Tiretta Bazaar is a multi-use public space with an open-air market famous for its early morning Chinese breakfast, which transforms into a parking lot after 10am. “The aim is to re-imagine the public space using low-cost, creative place making, art and sustainable practices by engaging the community in different ways,” said Mishra, 30.

As part of the interventions in the public place, colourful umbrellas with patterns specific to the Chinese community are being used to create “a sense of the place”. Other than that, mobile waste bins and a system for maintaining a clean market place have been put in place.
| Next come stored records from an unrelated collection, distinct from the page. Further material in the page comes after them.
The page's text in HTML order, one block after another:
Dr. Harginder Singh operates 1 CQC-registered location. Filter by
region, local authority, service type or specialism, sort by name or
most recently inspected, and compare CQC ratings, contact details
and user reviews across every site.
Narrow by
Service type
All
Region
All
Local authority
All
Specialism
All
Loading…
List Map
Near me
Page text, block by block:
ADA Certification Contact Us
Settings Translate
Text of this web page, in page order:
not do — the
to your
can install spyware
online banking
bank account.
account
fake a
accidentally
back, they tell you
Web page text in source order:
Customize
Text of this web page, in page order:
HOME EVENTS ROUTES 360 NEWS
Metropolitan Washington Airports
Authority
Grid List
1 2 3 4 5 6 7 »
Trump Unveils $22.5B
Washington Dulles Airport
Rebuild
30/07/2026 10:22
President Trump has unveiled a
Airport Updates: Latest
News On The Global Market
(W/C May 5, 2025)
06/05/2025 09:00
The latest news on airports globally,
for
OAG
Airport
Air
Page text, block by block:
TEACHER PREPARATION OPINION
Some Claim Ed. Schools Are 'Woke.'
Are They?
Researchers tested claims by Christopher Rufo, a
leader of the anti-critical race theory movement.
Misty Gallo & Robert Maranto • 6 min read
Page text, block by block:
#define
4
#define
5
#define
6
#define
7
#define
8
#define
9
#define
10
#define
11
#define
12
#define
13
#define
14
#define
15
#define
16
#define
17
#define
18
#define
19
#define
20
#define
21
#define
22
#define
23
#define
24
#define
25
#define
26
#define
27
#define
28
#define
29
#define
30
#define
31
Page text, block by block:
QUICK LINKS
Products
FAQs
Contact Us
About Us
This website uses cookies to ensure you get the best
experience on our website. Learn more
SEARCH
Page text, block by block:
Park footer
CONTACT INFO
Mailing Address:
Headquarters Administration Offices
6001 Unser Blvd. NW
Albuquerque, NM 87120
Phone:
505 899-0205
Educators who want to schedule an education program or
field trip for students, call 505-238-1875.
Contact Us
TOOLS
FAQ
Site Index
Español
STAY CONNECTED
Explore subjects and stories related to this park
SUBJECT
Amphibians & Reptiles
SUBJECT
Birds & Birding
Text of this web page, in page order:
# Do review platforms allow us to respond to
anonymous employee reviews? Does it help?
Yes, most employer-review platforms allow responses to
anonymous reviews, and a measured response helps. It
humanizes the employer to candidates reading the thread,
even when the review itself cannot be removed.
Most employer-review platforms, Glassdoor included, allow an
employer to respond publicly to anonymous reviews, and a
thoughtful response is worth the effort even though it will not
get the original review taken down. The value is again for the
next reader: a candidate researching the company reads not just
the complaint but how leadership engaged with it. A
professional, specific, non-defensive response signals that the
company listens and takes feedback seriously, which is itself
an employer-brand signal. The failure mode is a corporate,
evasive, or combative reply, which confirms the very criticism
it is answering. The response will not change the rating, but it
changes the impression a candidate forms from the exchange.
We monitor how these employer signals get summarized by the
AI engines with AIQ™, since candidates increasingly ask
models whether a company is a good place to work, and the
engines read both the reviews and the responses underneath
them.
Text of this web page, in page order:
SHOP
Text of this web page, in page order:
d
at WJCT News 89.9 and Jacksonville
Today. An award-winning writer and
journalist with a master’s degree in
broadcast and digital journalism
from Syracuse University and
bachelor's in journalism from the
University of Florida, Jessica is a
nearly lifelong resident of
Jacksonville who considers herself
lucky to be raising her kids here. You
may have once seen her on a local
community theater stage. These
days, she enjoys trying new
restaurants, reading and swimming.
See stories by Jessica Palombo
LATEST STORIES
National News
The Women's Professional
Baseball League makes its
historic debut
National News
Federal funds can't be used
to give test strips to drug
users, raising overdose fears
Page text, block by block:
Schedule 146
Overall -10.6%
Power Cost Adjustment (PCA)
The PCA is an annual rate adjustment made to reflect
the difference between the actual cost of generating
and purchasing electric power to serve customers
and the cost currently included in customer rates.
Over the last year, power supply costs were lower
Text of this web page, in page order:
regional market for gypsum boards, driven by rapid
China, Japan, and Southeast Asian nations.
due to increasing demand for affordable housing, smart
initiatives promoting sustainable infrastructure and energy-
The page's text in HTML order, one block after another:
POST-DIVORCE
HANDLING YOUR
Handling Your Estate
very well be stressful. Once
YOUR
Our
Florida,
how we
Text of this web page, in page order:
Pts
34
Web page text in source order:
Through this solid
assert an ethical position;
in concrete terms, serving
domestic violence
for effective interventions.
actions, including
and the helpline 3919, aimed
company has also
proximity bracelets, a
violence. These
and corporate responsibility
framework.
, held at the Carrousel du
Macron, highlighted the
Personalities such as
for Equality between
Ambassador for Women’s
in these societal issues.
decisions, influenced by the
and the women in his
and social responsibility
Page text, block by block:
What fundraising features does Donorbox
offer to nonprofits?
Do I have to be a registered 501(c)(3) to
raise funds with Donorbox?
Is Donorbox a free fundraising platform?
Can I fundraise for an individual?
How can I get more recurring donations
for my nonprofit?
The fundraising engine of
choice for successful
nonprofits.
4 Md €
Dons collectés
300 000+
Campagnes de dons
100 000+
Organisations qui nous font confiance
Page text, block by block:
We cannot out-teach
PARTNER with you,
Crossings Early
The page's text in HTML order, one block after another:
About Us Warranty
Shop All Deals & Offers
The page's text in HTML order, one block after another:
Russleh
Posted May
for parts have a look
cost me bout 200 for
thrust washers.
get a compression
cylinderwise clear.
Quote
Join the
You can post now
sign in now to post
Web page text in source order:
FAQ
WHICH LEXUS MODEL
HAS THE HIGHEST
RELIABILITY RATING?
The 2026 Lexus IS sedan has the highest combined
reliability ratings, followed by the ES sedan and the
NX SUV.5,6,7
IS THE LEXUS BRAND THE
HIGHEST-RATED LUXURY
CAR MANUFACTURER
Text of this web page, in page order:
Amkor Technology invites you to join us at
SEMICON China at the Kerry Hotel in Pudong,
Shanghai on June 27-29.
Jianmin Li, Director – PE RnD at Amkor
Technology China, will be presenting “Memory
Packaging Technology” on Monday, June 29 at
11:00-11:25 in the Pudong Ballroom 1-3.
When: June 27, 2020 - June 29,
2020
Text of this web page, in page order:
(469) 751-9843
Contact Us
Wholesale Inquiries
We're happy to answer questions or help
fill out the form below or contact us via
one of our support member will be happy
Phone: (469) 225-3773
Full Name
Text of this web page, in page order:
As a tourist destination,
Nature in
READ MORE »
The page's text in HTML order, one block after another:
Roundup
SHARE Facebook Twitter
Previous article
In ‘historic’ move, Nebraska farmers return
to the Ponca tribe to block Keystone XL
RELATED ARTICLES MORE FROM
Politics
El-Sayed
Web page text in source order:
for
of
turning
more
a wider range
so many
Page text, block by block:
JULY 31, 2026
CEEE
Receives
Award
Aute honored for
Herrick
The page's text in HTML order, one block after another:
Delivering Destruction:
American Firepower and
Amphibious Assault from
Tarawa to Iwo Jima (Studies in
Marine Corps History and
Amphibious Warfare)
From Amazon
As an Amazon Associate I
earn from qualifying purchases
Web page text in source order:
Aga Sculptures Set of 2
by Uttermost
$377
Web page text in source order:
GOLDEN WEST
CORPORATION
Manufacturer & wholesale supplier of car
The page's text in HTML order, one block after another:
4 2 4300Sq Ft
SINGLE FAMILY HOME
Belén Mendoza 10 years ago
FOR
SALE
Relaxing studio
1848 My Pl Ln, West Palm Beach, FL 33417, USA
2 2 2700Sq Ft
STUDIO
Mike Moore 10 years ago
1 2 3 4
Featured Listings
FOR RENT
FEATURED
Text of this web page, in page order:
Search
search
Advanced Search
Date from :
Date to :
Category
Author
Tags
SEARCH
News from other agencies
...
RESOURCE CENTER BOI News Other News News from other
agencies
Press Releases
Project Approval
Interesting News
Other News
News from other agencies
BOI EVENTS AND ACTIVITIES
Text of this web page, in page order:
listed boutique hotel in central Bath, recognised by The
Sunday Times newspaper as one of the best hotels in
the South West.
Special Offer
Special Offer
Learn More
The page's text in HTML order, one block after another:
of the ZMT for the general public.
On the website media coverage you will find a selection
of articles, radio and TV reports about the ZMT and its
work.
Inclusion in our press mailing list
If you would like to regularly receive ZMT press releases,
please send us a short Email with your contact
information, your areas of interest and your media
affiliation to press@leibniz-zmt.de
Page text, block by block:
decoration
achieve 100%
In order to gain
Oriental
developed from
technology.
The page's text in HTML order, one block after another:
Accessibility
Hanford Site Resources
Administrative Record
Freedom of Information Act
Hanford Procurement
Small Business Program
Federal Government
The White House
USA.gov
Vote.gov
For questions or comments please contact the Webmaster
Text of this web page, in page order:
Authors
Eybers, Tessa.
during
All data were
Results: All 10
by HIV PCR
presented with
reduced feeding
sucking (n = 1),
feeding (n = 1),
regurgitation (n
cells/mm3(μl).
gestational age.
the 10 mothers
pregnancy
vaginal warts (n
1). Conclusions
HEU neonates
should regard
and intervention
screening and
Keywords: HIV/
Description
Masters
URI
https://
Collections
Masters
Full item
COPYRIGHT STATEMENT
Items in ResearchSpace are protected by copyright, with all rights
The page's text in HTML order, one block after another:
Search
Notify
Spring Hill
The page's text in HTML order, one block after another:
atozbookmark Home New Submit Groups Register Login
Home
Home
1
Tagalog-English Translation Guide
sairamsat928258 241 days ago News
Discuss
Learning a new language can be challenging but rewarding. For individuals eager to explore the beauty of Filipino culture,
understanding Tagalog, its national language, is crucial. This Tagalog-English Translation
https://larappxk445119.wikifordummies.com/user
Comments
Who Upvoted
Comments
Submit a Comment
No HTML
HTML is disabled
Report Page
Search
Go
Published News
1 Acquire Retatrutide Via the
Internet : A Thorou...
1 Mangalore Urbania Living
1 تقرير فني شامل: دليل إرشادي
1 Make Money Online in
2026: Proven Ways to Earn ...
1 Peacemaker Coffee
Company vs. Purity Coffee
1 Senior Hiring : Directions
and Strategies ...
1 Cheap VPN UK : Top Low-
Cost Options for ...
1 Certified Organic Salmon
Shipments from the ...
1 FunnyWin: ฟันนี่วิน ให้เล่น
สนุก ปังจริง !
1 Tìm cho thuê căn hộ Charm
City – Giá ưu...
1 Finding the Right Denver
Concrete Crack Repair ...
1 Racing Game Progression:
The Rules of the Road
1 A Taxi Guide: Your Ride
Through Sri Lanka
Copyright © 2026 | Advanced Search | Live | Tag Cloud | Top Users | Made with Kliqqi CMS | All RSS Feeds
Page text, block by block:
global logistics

The shutters and walls facing the vendors on the Poddar Court side are being painted keeping in mind the Indian Chinese theme, identified through workshops with the community.

“Since the Chinese breakfast is a culinary treasure and a gift of the community to the city, efforts are being taken so that people who visit know the families who have been making this food for generations. This will give the vendors an identity and people from outside will get to know the English and Chinese names of the foods sold,” said Mishra.

The team has been connecting local and Indian Chinese vendors with corporate houses and their canteens so they can reach out to a bigger clientele. ”We are organizing Tiretta Bazaar pop-ups at various festivals and fairs and promoting amateur artists from the community. We have already held several workshops with Tienchen Huang, a third-generation Kolkata Chinese on wood carvings and Chinese paper cutting,” said Mishra.

“The next generation is showing interest in learning the skill and the bond within the community has also been strengthened,” said Huang, saying he hoped more people visit to get a taste of the culture.